The ultimate model (Transformer representation + XGboost) has a final accuracy of 85%, which is above the transformer itself with 80% accuracy (please see this notebook for the comparisons).
The FHE execution time per example is 4.4 seconds on a 16 cores cpu.
The files for deployment are used for a sentiment evaluation app that enables a client to request sentiment evaluation predictions from a server while keeping its data encrypted all along the chain of communication.

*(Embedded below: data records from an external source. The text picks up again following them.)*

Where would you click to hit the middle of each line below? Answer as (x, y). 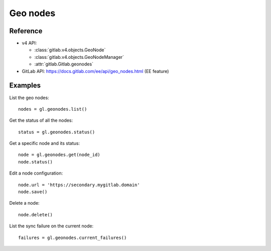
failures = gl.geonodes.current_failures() (73, 237)
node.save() (33, 192)
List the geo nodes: (29, 98)
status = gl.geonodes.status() (57, 132)
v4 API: (29, 43)
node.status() (35, 162)
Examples (25, 86)
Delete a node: (24, 203)
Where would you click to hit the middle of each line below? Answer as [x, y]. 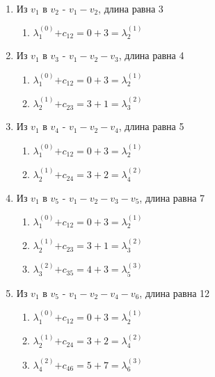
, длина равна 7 [172, 197]
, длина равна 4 [151, 55]
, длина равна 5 [151, 126]
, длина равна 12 [175, 292]
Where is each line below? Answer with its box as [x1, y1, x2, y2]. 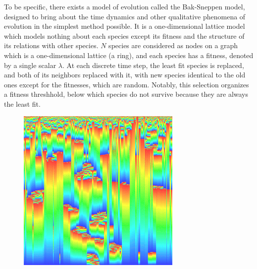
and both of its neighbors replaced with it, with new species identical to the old [4, 69, 246, 80]
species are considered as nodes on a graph [108, 40, 238, 51]
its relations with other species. [4, 40, 99, 51]
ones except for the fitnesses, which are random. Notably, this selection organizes [4, 79, 249, 89]
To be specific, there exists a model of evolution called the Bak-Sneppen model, [4, 1, 245, 11]
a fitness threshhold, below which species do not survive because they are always [4, 89, 249, 99]
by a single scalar [4, 60, 56, 70]
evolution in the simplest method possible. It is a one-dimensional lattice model [4, 21, 245, 31]
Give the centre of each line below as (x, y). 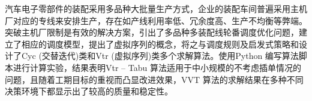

Concrete-ML (Remember to star us on Github ⭐️💛) allows straightforward ML model constructing and conversion to the FHE comparable to give you the chance to predict over encrypted data.
Hope you enjoyed this post and tell us your thoughts/feedback!
And special because of Abubakar Abid for his previous advice on how one can construct our first Hugging Face Space!